After applying the code, we now have a complete set of data composed of 25 observation, across 4 measurements, and between 2 classes. We now have to develop a robust way in order to use the training set for classification. There are different methods for performing classification based on a training set, each with their own advantages. For example, the k-nearest neighbors uses a voter model, which determines the classification of an object by taking k training objects which properties are closest to the tested object through a distance metric, and taking the class which forms the majority of the set. This method is known as a supervised learning method, which performs machine learning with information regarding the training set provided beforehand of the learning process.

For the activity, however, we would use a more interesting way of performing classification and machine learning across data, known as Linear Discriminant Analysis (LDA). LDA is a more statistical approach of performing classification, in that it uses covariance of objects across classes. To discuss this, we first illustrate the concept of decision boundaries.

Suppose a scattered set of data, with observations from the data belonging to one of at least two classes, as shown by the figure below. By looking at the data, the classes appear as two clusters in space, seemingly separated by a long line. Using the k-NN classification method would seem to be a good method to use for the data set, until we start classifying at objects which appear between the clusters, where the classification may depend on the density of observations, and not on the measurements itself. Instead, we consider building a decision boundary, which would split the data into their respective classes. A linear decision boundary can be a line, a plane, or a hyperplane, depending on the dimensionality of the data. LDA determines the decision boundary by finding the projection which maximizes the separability between the classes, determined by the Fisher Discriminant. The solution to maximixing the Fisher Discriminant is a linear decision boundary. The method is similar to Principal Component Analysis that they both exploit the variance across the observations. Instead of using separability, PCA uses clustering by minimizing the variance.

We apply Linear Discriminant Analysis to the data by converting the observations between oranges and bananas to a large matrix composed of observation vectors, we use the following code, based on (…), for performing the LDA.

globalMean = cumsum([A; B],1)/(length([A;B])/class)
globalMean = globalMean($,:)

//Mean-corrected Data
mcdA = []
mcdB = []
for i = 1:feat
    mcdA = [mcdA, A(:,i) - globalMean(i)]
    mcdB = [mcdB, B(:,i) - globalMean(i)]
end


covarA = ((mcdA') * mcdA) / (length(A)/class)
covarB = ((mcdB') * mcdB) / (length(B)/class)
pooledCovar =  (((length(A)/class)*covarA) + ((length(B)/class)*covarB))/(length([A;B])/class)

prior = [(length(A)/class)/(length([A;B])/class); (length(B)/class)/(length([A;B])/class)]


funcA = (meanA * inv(pooledCovar) * ktot) - 0.5*(meanA * inv(pooledCovar) *  meanA') + log(prior(1))
funcB = (meanB * inv(pooledCovar) * ktot) - 0.5*(meanB * inv(pooledCovar) *  meanB') + log(prior(2))

We can now perform the classification between the images of orange and banana by comparing the values returned from the funcA and funcB. If funcA is larger than funcB, the observation lies on the side of the decision boundary that classfies the objects as orange. If, instead, funcB is larger than funcA, the observation falls to being classified as a banana. After performing LDA, it was determined that the decision boundary given by the analysis fully separates the classes against each other.

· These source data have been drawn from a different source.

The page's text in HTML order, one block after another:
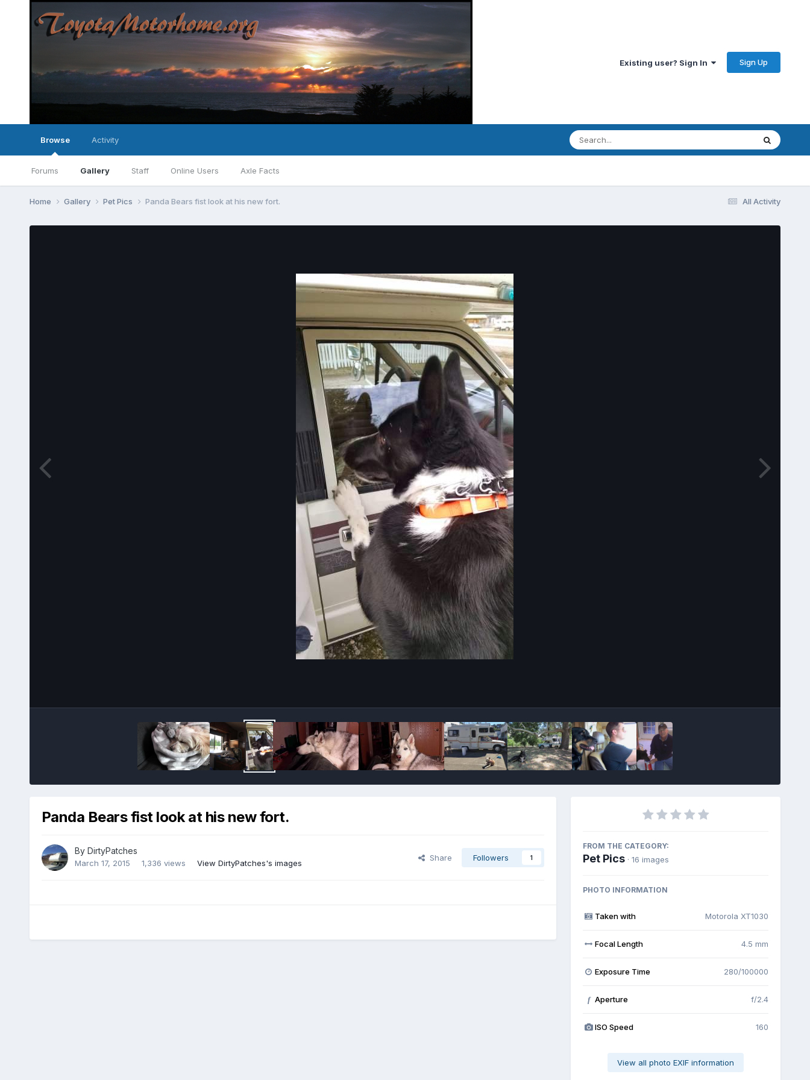
Existing user? Sign In Sign Up
Browse
Forums Gallery Staff Online Users Axle Facts
Activity
All Activity
Home Gallery Pet Pics Panda Bears fist look at his new fort.
Panda Bears fist look at his new fort.
By DirtyPatches
March 17, 2015 1,336 views View DirtyPatches's images
Share Followers 1
FROM THE CATEGORY:
Pet Pics · 16 images
PHOTO INFORMATION
Taken with Motorola XT1030
Focal Length 4.5 mm
Exposure Time 280/100000
f Aperture f/2.4
ISO Speed 160
View all photo EXIF information

Due to a lack of data that can be gathered from the internet, the method was tested by performing cross-validation. Cross-validation involves splitting the set of data into training and testing sets, and performing the analysis. This is repeated until it covers the entire observation set, and is done with different sizes for the testing and training set. For our case, the analysis was tested by taking between one to ten objects, and ran through 20000 testing cycles. The performance was then measured using its prediction rate, which is given by the number of correct predictions. The result is given by the plot below.

performance-plot

Observing the plot, we could see that the performance of LDA decreases as the number of objects within the training set decreases. However, the decrease is not drastic, after the first few removals from the training set. At ten objects removed from the training set, the prediction rate of the classifier reaches 85.3%, which is good given that 10 objects is already a 40% decrease of objects in the training set. This implies that the classifier, given the observations, is robust, and may still perform well even with a smaller training set.

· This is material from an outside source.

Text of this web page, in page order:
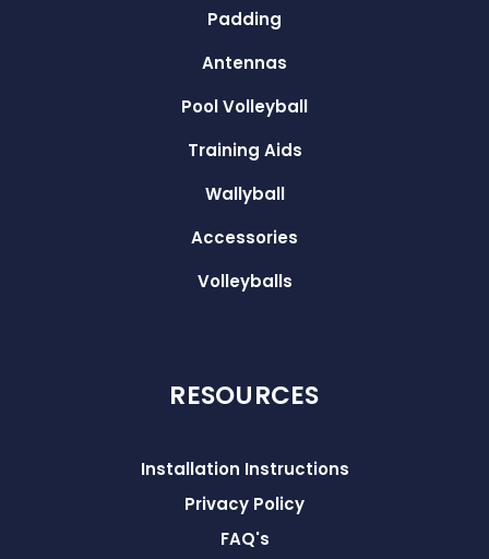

Image Downscaling by Principal Component Analysis

Suppose we load a particular image file into a computer, where no compression method was performed on the file. If the image was in full high-definition (full HD), the image should be at least 1920px by 1080px large. Usually, color images are shown in 24-bit color gamut, which require 3 bytes of information per pixel (8-bit per color channel). In total, it should require 6.22 MB worth of pixel information within the file. Although this scale of file size is relatively small to modern standards, where 1TB storage disks and fast internet bandwidth are not uncommon, it is still inefficient to store all information about the image without compression. Also, there is a limit on the amount of detail present on an image that can be discerned by the eye, where a sufficient amount of detail can produce the details necessary to recognize an object within the image. For this problem, we introduce a concept for image compression through Principal Component Analysis (PCA).

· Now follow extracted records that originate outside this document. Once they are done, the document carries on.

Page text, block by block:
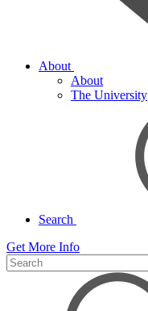
About
About
The University
Search
Get More Info
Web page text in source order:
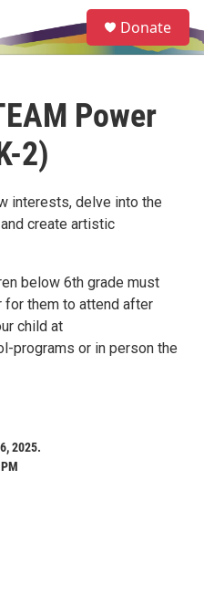
e
a
Donate
Power
2)
interests, delve into the
create artistic
below 6th grade must
for them to attend after
child at
programs or in person the
2025.
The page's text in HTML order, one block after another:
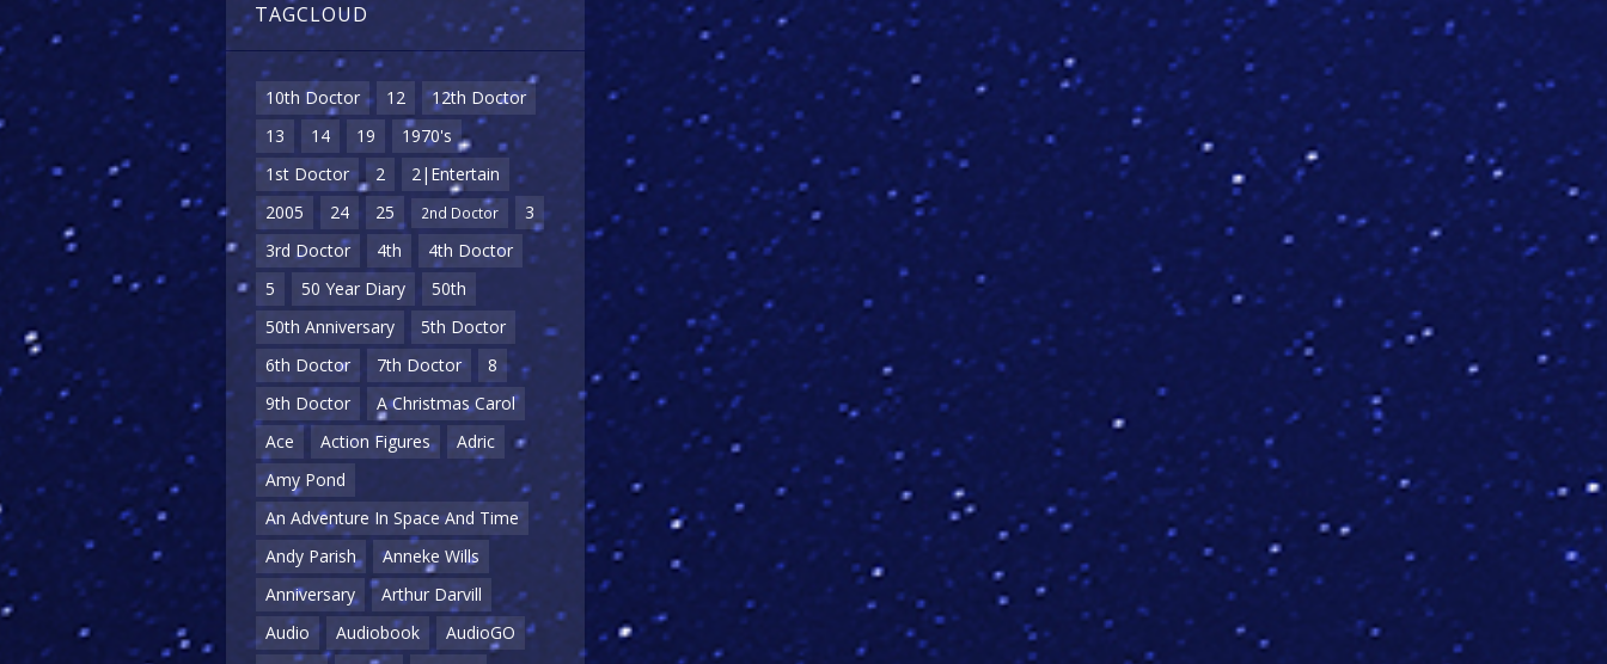
TAGCLOUD
10th Doctor 12
12th Doctor
13
14 19
1970's
1st Doctor
2
2|Entertain
2005
24 25 2nd Doctor
3
3rd Doctor
4th
4th Doctor
5
50 Year Diary
50th
50th Anniversary
5th Doctor
6th Doctor
7th Doctor
8
9th Doctor
A Christmas Carol
Ace
Action Figures
Adric
Amy Pond
An Adventure In Space And Time
Andy Parish
Anneke Wills
Anniversary
Arthur Darvill
Audio
Audiobook
AudioGO

In essence, principal component analysis tries to deconstruct a set of data into its principal components. The principal components form the orthonormal basis functions, or its eigenvectors, which can be linearly superimposed with corresponding weighted coefficients, or its eigenvalues, to span the data set for reconstruction. For example, if we have 20 vectors in 3D space, we may decompose the vectors into 20 orthonormal eigenvectors which form basis of the original set of vectors. An interesting property of how the principal components are decomposed is that the reconstruction can be performed with less eigenvectors but yielding relatively small variance between the original vector and its reconstruction. The method, then, reduces the amount of information required to reconstruct the image to a good extent.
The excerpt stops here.